The rise of TikTok

Lockdowns and quarantines have taken their toll on all of us – on some people more, on some people less. In the beginning, some people started doing home workouts like crazy just to give up on them the very next week. Others, apparently, got keen on cooking and baking but, eventually, they only made banana bread once in a while instead of further developing this hobby. And then, there were people, including myself, who downloaded an app out of self-isolation and boredom – an app that had been, at first, so passionately despised! The app, we tried so hard to avoid, suddenly takes up most of our screen time per day. So, what’s happening here?

Why is TikTok becoming so popular?

TikTok is a Chinese video-sharing social networking service owned by the company ByteDance. In China, it is also known as Douyin and the platform is used by tiktokers who make a variety of short videos that aren’t longer than 3 minutes. It became globally available in 2018 after merging with the lip-syncing app Musical.ly, which had already been quite popular among teenagers before.
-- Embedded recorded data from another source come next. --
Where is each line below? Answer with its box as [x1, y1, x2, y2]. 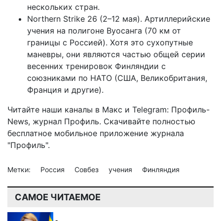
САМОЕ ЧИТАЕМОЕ [15, 191, 101, 202]
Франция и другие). [27, 84, 104, 95]
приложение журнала [97, 128, 184, 138]
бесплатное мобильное [7, 128, 97, 138]
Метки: [7, 165, 33, 174]
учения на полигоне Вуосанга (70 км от [27, 25, 181, 36]
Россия [40, 165, 67, 174]
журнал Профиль [33, 116, 99, 126]

Since then, TikTok has been downloaded 2 billion times on the App Store and Google Play and a whopping 90% of tiktokers use the app multiple times during the day. The company targets especially Gen Z (people that are born between 1997 and 2012) and this generation will tell you that TikTok is a whole new subculture.

However, as social media becomes gradually involved in our daily life, statistics show that more and more adults, especially Millennials (people that are born between 1981 and 1996), find the app for themselves. If you ask them about TikTok they either hate it or they have a burning passion for it and here is why: a lot of Millennials still associate TikTok with Musical.ly. While you could mainly find videos of underaged teenagers lip-syncing and dancing to pop songs on Musical.ly, TikTok developed a wider range of content, including lifestyle and most importantly comedy.

What you will mainly find on TikTok: Trends and inside jokes also known as memes

TikTok makes you feel like you are a part of something big and if you don’t participate in this platform, you will have the feeling of missing out on something. The difference between TikTok and other social media apps like Instagram or Twitter is significant. While users on Instagram and co follow and consume content of certain people with no fixed algorithms, TikTok is more like an engine that uses your interaction data to automatically show you what you want without having to follow anybody. The engagement among users is high and the content never ends. It’s like an artificial intelligence which is highly personalised, and it tells you: “You should watch this, I know you’ll like it” – and it is almost guaranteed that you will.

Watching a two-hour long movie? No. Spending 3 hours on TikTok? Yes.

While it sounds great to be flooded with new, refreshing content and no boredom in sight, TikTok has also faced many problems: allegations of a failing data protection system, cyber mobbing, no protection of minors and it censors content that is considered sensitive by the Chinese government. It got to the point where the U.S. feared that the app is being used for espionage and, thus, poses a national security risk. On August 2020, Donald Trump even tried to ban TikTok in the U.S. All in all, it can be said that if TikTok remains government approved in most countries, its future will stay bright and its community will keep on growing.